1965 bestand die damalige Europäische Wirtschaftsgemeinschaft aus sechs Mitgliedstaaten und hatte einen Anteil von 11,2 Prozent der Weltbevölkerung. 1995 waren es bereits fünfzehn Mitgliedstaaten. Der Anteil betrug nur noch 6,2 Prozent der Weltbevölkerung. Selbst wenn jetzt noch elf weitere Staaten in den nächsten Jahren der Europäischen Union beitreten werden – und sie stehen vor der Tür –, wird der Anteil der Bevölkerung der EU­Staaten im Jahr 2020 maximal nur noch 4,2 Prozent der Weltbevölkerung ausmachen. Wollen wir also das Erreichte erhalten, müssen wir erkennen, daß wir alle in einem Boot sitzen.

Wir verlangen in Europa mehr Demokratie, mehr Transparenz und mehr Subsidiarität. Dies erreichen wir nur, wenn alle Bürger sich "ihres" Europas annehmen.
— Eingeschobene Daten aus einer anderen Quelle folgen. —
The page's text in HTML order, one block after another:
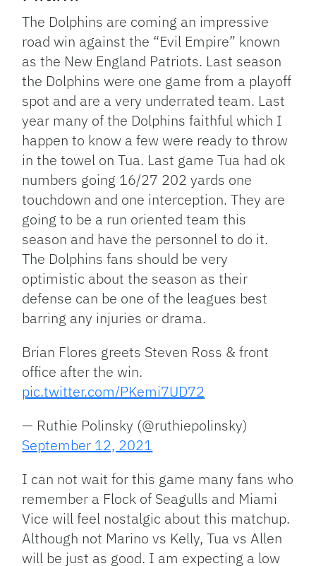
The Dolphins are coming an impressive
road win against the “Evil Empire” known
as the New England Patriots. Last season
the Dolphins were one game from a playoff
spot and are a very underrated team. Last
year many of the Dolphins faithful which I
happen to know a few were ready to throw
in the towel on Tua. Last game Tua had ok
numbers going 16/27 202 yards one
touchdown and one interception. They are
going to be a run oriented team this
season and have the personnel to do it.
The Dolphins fans should be very
optimistic about the season as their
defense can be one of the leagues best
barring any injuries or drama.
Brian Flores greets Steven Ross & front
office after the win.
pic.twitter.com/PKemi7UD72
— Ruthie Polinsky (@ruthiepolinsky)
September 12, 2021
I can not wait for this game many fans who
remember a Flock of Seagulls and Miami
Vice will feel nostalgic about this matchup.
Although not Marino vs Kelly, Tua vs Allen
will be just as good. I am expecting a low

Darum ist es wichtig, am 13. Juni ein Europäisches Parlament zu wählen, das als Gegenstück zum Rat gesehen werden muß, sowohl in seiner Zusammensetzung als auch in seinem Einfluß auf die europäische Gesetzgebung. Endlich gilt auch für das Europäische Parlament, was bisher für den Deutschen Bundestag und für die Länderparlamente selbstverständlich ist: daß demokratische Wahlen entscheiden, welche politische Kraft den Ausschlag bei der Gesetzgebung geben wird.
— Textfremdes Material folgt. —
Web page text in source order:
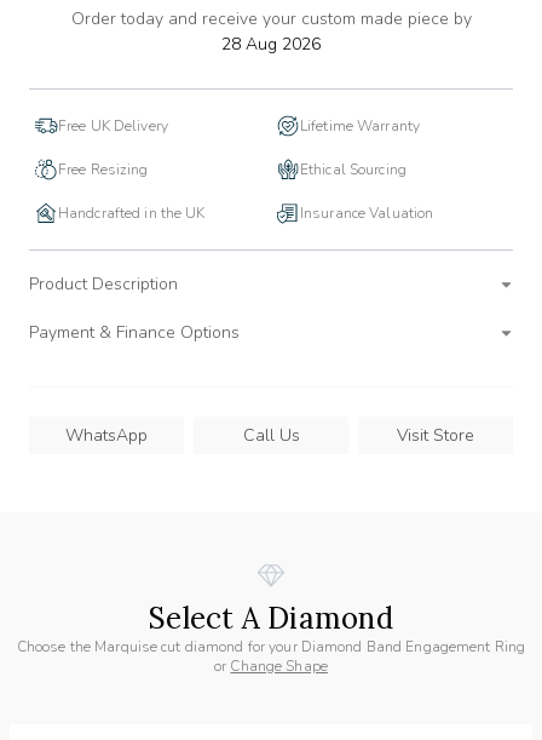
add
Order today and receive your custom made piece by
28 Aug 2026
Free UK Delivery Lifetime Warranty
Free Resizing Ethical Sourcing
Handcrafted in the UK Insurance Valuation
Product Description
Payment & Finance Options
WhatsApp Call Us Visit Store
Select A Diamond
Choose the Marquise cut diamond for your Diamond Band Engagement Ring
or Change Shape
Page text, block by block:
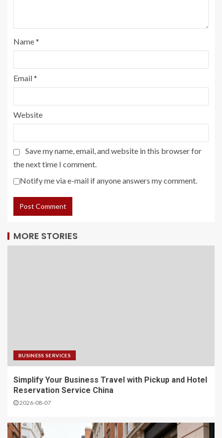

Die in Aschaffenburg geborene Ursula Schleicher studierte Kulturwissenschaften, Medizin und Musik und war u. a. 1. Harfenistin des Universitätsorchesters von Bahia/ Salvador (Brasilien). Von 1972 bis 1980 war die CSU­Politikerin Mitglied des Deutschen Bundestages. Seit 1979 gehört Frau Schleicher dem Europäischen Parlament an, dessen Vizepräsidentin sie seit 1994 ist.